◆ **Data shown**

---------------

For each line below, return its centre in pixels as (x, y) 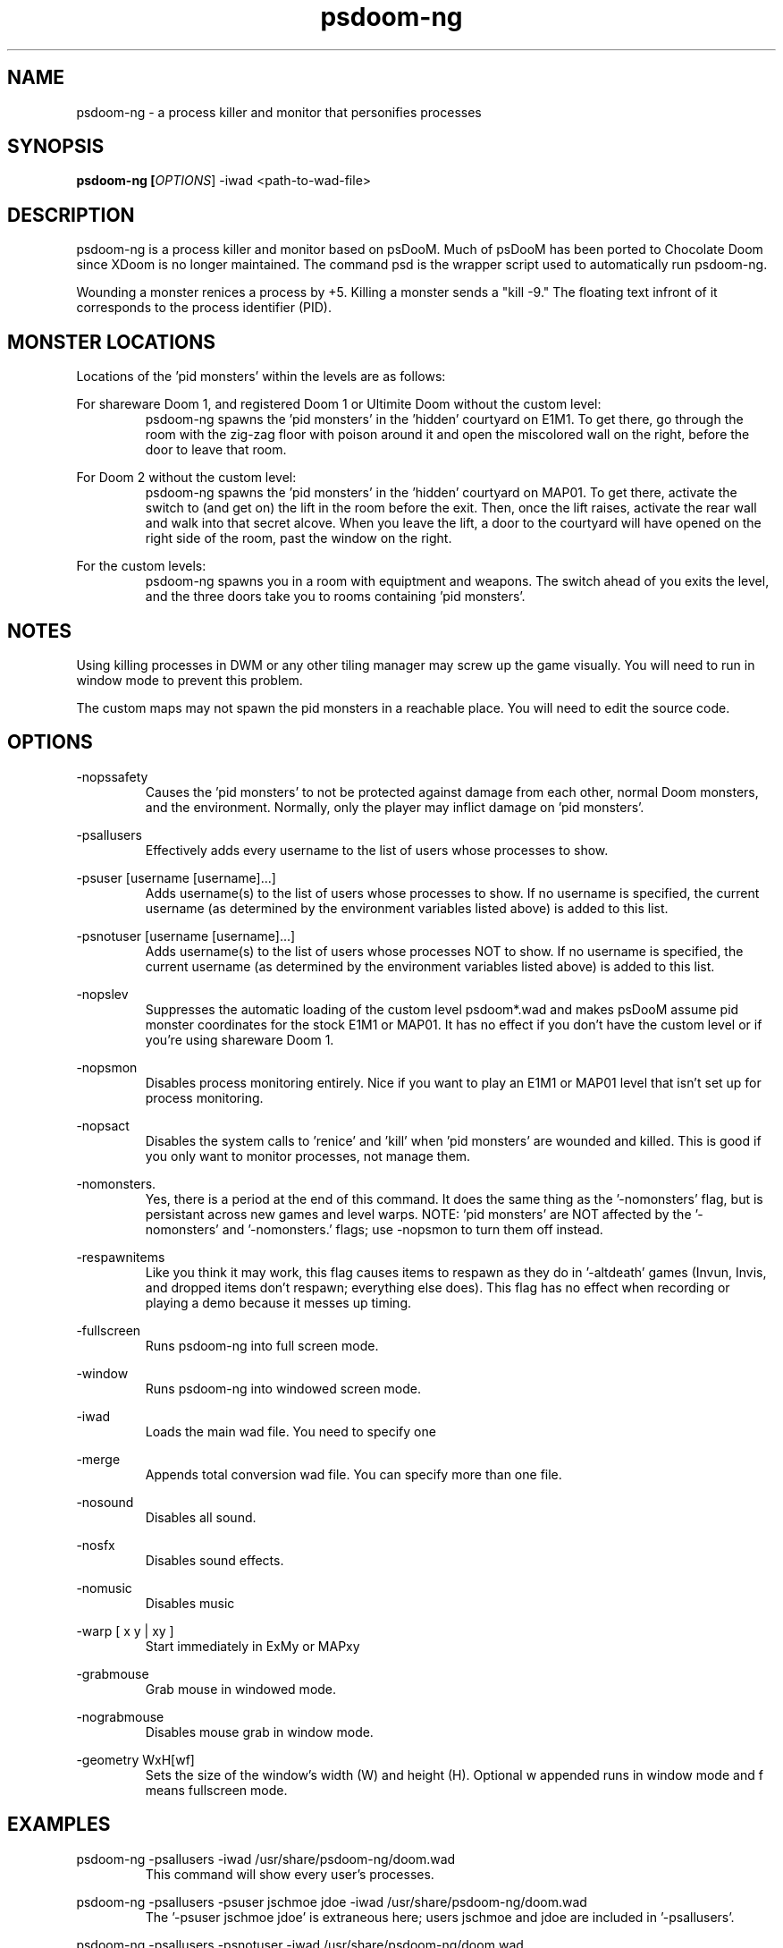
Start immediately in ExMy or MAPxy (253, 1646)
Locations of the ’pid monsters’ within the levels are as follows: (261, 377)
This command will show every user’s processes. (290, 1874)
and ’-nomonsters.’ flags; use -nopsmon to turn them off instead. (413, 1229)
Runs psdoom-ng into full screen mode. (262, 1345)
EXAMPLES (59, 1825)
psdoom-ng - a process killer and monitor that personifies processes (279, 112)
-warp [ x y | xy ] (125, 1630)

---------------

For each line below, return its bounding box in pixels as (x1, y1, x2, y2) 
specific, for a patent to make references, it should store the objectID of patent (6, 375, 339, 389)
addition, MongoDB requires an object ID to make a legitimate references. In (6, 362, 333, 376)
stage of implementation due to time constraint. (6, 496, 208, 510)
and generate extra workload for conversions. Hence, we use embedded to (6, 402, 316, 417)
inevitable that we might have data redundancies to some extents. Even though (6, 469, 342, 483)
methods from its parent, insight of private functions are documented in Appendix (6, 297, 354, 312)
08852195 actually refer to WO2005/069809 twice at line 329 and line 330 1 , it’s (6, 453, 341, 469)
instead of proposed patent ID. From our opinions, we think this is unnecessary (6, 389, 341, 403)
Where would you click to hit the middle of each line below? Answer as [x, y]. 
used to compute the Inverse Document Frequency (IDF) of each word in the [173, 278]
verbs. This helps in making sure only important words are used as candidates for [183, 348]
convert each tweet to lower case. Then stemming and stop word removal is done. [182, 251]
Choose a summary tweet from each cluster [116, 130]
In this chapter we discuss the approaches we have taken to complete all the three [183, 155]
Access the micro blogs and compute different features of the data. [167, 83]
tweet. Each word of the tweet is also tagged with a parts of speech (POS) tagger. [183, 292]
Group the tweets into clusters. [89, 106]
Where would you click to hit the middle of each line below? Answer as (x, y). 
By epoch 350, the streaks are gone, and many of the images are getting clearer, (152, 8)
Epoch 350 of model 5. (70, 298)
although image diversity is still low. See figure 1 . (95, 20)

---------------

◆ **Exercise details**
Go through the records above and copy each line where "have" is found.

◆ **Completed task**
inevitable that we might have data redundancies to some extents. Even though (6, 469, 342, 483)
In this chapter we discuss the approaches we have taken to complete all the three [183, 155]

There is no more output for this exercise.